Most media reports were strident in criticising the government then, but the same journalists have been silent when the very same spot has been blocked by the PLA for over three years. Their constant labelling of Depsang as a legacy issue disconnected with the current crisis so offended former Ladakh Corps Commander, Lt. Gen. Rakesh Sharma (retd.) that he was compelled to pen a strong rejoinder. However, misleading claims about Depsang continue to be regurgitated.
Unlike mainstream media, the military brass (this includes the Indian Army chief General Manoj Pande, and the Northern Army Commander, Lt. Gen. Upendra Dwivedi) has been more forthcoming about the ground realities. The cover up emanates from the political leadership, in the silence of the Prime Minister and the Home Minister or by way of the deceptive euphemisms of the External Affairs Minister. The reason is known even to watchers in Washington DC. A White House official until 2021, Lisa Curtis, wrote recently that the government of the day “might not want its public to know the full extent of PLA activities in disputed areas as this might become fodder to protest government incompetence or inaction”.
Incompetence and inaction
Incompetence may be a function of capability, but inaction seems to be driven by fear — a fear of military escalation in case India were to attempt a proactive move in disputed border areas to unsettle Beijing. If negotiations are about ‘give and take’, New Delhi must militarily take something that its diplomats can then give at the table. Devoid of that, Beijing holds all the cards. No one can deny that China is a much bigger economic, military, industrial and geopolitical power than India, but the gap shrinks considerably when it comes to local balance on the LAC. If Russia is unable to vanquish Ukraine, Chinese President Xi Jinping knows that China cannot militarily walk over India.
The decision rests with the Prime Minister but he seems haunted by the ghost of 1962. Many officials believe that Jawaharlal Nehru was pushed into a military confrontation with China then because of domestic pressure created by the likes of the Swatantra Party and the Rashtriya Swayamsevak Sangh. The Prime Minister does not wish to fall into that trap. They are right. Mr. Modi is no Nehru. Nehru faced Parliament and answered questions regularly, even during the 1962 conflict. Unlike Nehru’s time, the public relations and propaganda machinery now has fabricated such a hyper-nationalist narrative that more than 70% Indians contend that India can militarily defeat China. The pressure on Mr. Modi to militarily deliver, when the ruling party’s political campaigns have ridden the hype of so-called ‘Surgical Strikes’ and Balakot airstrike, is even greater.
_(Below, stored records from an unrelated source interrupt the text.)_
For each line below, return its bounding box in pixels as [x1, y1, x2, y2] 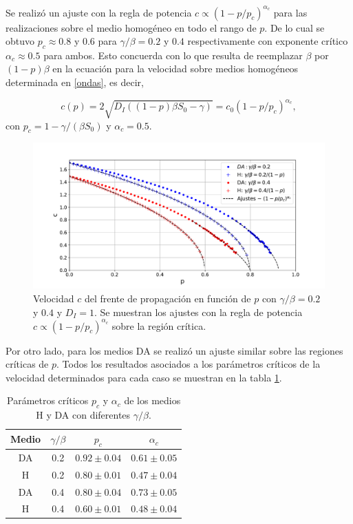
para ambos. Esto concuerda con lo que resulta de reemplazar [43, 48, 303, 62]
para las [273, 5, 308, 19]
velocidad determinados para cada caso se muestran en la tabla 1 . [6, 370, 282, 384]
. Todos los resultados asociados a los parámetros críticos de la [56, 357, 321, 371]
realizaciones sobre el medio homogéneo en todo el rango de [6, 20, 257, 34]
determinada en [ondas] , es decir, [6, 75, 144, 90]
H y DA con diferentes [36, 408, 131, 422]
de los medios [124, 393, 181, 408]
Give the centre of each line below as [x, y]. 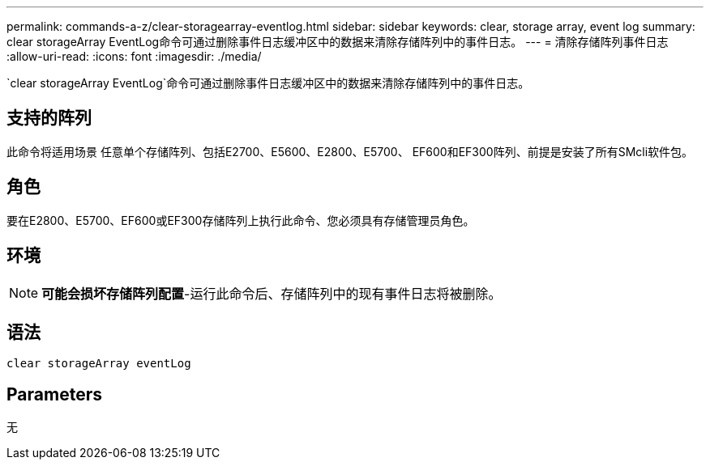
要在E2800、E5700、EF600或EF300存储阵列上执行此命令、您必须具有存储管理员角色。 [241, 220]
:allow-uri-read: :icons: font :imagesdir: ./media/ [134, 56]
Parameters [54, 394]
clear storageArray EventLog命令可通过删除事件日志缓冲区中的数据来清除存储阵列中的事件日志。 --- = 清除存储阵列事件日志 [338, 42]
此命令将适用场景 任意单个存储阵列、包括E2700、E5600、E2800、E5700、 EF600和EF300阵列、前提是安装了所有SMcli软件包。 [350, 151]
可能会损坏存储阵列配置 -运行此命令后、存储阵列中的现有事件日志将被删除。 [272, 293]
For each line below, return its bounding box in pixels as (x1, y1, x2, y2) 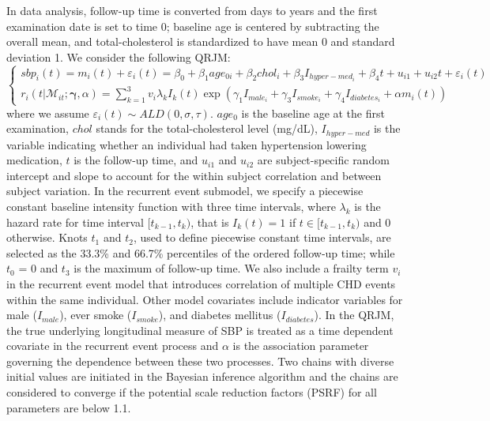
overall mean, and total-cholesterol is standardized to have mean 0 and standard (6, 33, 395, 50)
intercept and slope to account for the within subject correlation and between (6, 167, 382, 183)
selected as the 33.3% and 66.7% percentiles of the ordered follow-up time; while (6, 244, 395, 261)
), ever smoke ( (59, 306, 132, 323)
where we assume (6, 104, 89, 121)
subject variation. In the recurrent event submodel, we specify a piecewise (6, 182, 364, 199)
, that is (190, 213, 229, 230)
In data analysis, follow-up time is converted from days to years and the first (6, 2, 378, 18)
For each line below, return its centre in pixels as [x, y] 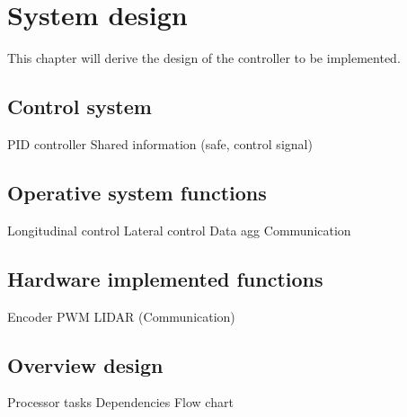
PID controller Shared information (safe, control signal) [160, 143]
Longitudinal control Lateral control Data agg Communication [179, 230]
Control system [80, 106]
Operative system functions [137, 192]
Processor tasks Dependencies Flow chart [120, 402]
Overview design [85, 364]
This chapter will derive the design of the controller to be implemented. [204, 58]
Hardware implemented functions [165, 278]
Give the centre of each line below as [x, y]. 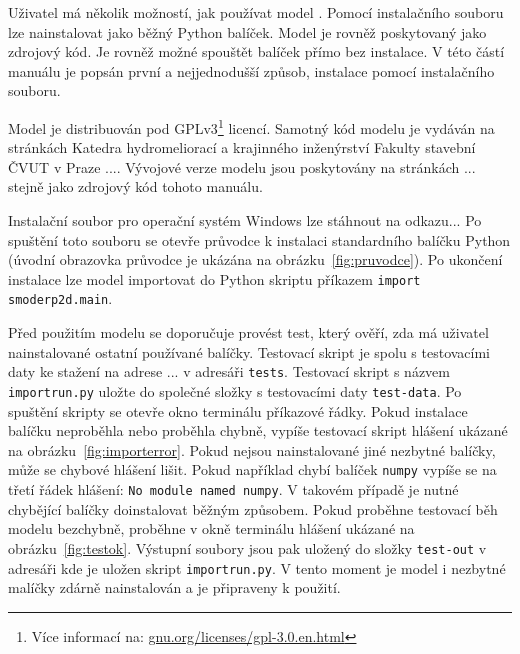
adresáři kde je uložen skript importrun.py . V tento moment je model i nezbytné [257, 567]
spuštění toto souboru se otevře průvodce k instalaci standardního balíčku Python [259, 239]
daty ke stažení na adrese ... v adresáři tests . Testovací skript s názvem [229, 371]
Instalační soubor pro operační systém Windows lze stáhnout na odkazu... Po [245, 220]
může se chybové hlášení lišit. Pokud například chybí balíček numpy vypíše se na [252, 469]
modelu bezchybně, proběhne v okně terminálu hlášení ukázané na [211, 528]
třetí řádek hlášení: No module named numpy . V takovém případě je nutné [233, 489]
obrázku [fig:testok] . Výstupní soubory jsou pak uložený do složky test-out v [247, 547]
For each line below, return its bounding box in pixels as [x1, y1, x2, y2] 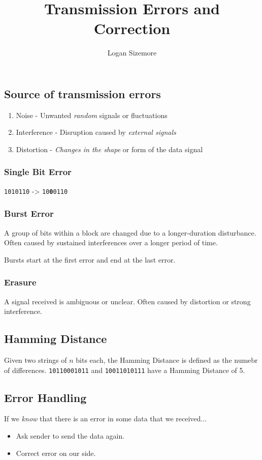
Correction [93, 18, 171, 39]
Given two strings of [4, 354, 67, 365]
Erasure [4, 276, 37, 289]
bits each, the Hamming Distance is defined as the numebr [76, 354, 258, 365]
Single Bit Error [4, 165, 72, 178]
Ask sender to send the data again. [16, 430, 125, 441]
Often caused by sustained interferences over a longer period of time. [4, 237, 218, 248]
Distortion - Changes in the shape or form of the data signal [16, 143, 203, 154]
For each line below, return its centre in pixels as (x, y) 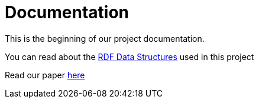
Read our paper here (45, 75)
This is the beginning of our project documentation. (105, 38)
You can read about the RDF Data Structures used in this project (129, 57)
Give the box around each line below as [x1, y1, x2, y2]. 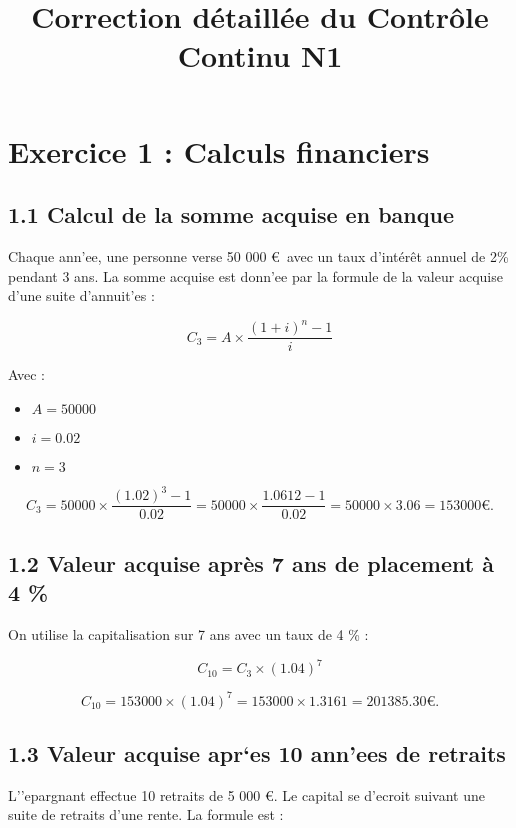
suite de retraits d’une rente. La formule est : [8, 804, 284, 825]
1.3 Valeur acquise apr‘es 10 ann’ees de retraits [8, 738, 506, 769]
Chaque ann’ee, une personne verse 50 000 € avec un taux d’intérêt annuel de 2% [8, 245, 509, 266]
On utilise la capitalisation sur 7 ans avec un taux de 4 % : [8, 624, 369, 645]
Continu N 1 [177, 35, 343, 76]
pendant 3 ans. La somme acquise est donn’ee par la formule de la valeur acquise [8, 265, 503, 286]
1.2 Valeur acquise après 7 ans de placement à [8, 547, 494, 578]
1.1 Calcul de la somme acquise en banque [8, 199, 454, 230]
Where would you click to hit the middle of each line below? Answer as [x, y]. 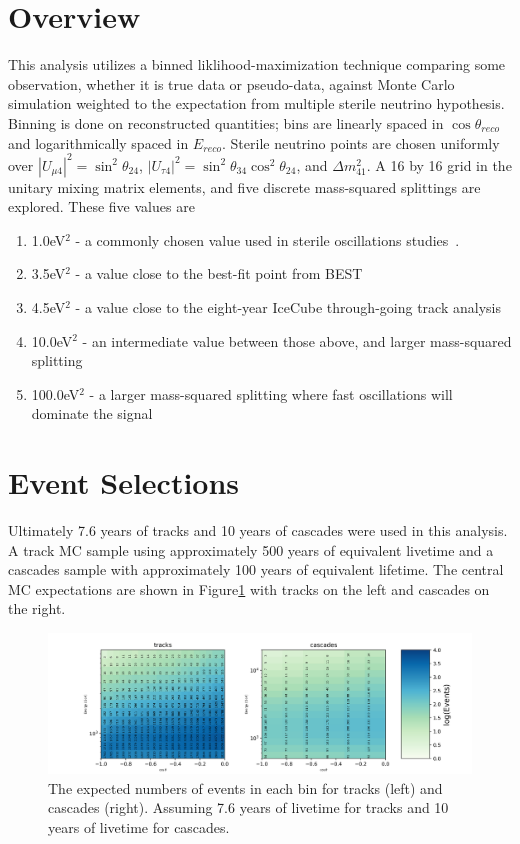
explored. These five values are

Over nine years, Mr. Xi seems to have got the measure of Mr. Modi. Mr. Xi sent PLA soldiers to Chumar even as there was intense media focus and the hyped optics during the Xi visit to Ahmedabad, Gujarat, in 2014. The Chinese leader rebuffed the Indian leader’s plea in Beijing in 2015 to delineate the LAC, has blocked India’s entry into the Nuclear Suppliers Group, and has remained vague about the outcomes of informal summits. Satellite imagery shows that the Chinese were already building massive military infrastructure in Ladakh by the time the Second Informal Summit was taking place in Mamallapuram, off Chennai, in late 2019. However, Mr. Modi’s faith in the force of his personality and personal charm to win over the Chinese leader, such as by offering a handshake and having a chat in Bali last November, did not result in even a telephone call, let alone a breakthrough on the Ladakh border.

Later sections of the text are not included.